The increase in our effective tax rate for 2012 was due primarily to the unfavorable tax impact of changes in the jurisdictional mix of income and
expenses and the exclusion of the federal R&D tax credit in 2012, offset partially by the favorable resolution of certain state tax matters related to prior years.
The effective tax rates for 2013, 2012 and 2011 would have been approximately 9.2%, 18.7%, and 18.0%, respectively, without the impact of the tax
credits associated with the Puerto Rico excise tax.
As permitted under U.S. GAAP, we do not provide for U.S. income taxes on undistributed earnings of our foreign operations that are intended to be
invested indefinitely outside the United States.
See Summary of Critical Accounting Policies — Income taxes and Note 4, Income taxes, to the Consolidated Financial Statements for further
discussion.

Selected financial data was as follows as of December 31, 2013 and 2012 (in millions):


Cash, cash equivalents and marketable securities $ 19,401
$ 24,061
Restricted investments 3,412
Total cash, cash equivalents, marketable securities and restricted investments $ 22,813
$ 24,061
Total assets 66,125
54,298
Current portion of long-term debt 2,505
2,495
Long-term debt 29,623
24,034
Stockholders’ equity 22,096
19,060
The Company intends to continue to return capital to stockholders through the payment of cash dividends, reflecting our confidence in the future cash
flows of our business. Whether and when we declare dividends and the size of any dividend could be affected by a number of additional factors. (See Item 1A.

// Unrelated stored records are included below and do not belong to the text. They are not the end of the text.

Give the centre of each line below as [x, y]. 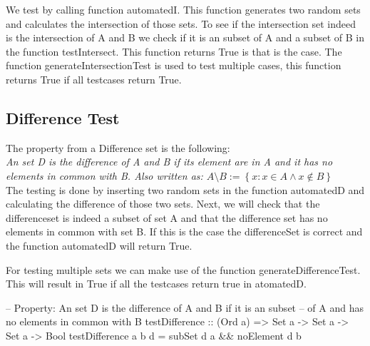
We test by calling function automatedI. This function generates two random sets [183, 9]
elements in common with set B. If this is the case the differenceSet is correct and [184, 231]
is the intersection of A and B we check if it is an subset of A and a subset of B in [185, 37]
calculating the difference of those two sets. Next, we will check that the [163, 204]
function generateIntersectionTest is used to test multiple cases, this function [174, 65]
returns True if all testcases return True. [94, 79]
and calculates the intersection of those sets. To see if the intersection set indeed [181, 23]
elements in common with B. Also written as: [104, 175]
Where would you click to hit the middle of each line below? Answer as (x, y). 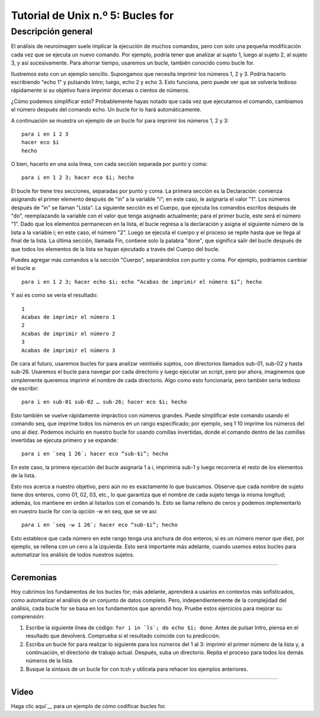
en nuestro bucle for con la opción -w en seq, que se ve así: (84, 511)
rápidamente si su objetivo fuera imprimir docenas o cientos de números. (100, 90)
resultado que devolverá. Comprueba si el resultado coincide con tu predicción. (123, 636)
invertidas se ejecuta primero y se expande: (64, 440)
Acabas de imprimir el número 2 (68, 334)
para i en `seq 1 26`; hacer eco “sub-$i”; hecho (95, 454)
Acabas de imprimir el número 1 (68, 317)
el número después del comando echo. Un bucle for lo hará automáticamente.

Risk Factors — There can be no assurance that we will continue to declare cash dividends). In April 2011, the Board of Directors approved a dividend policy
related to our common stock and subsequently declared quarterly cash dividends of $0.28 per share of common stock during the second half of 2011.
Subsequently, the Board of Directors declared a 29% increase in our quarterly cash dividends to $0.36 per share of common stock in 2012, and a 31%
increase in our quarterly cash dividends to $0.47 per share of common stock in 2013. In December 2013, the Board of Directors declared a 30% increase in
our quarterly cash dividend to $0.61 per share of common stock, payable in March 2014.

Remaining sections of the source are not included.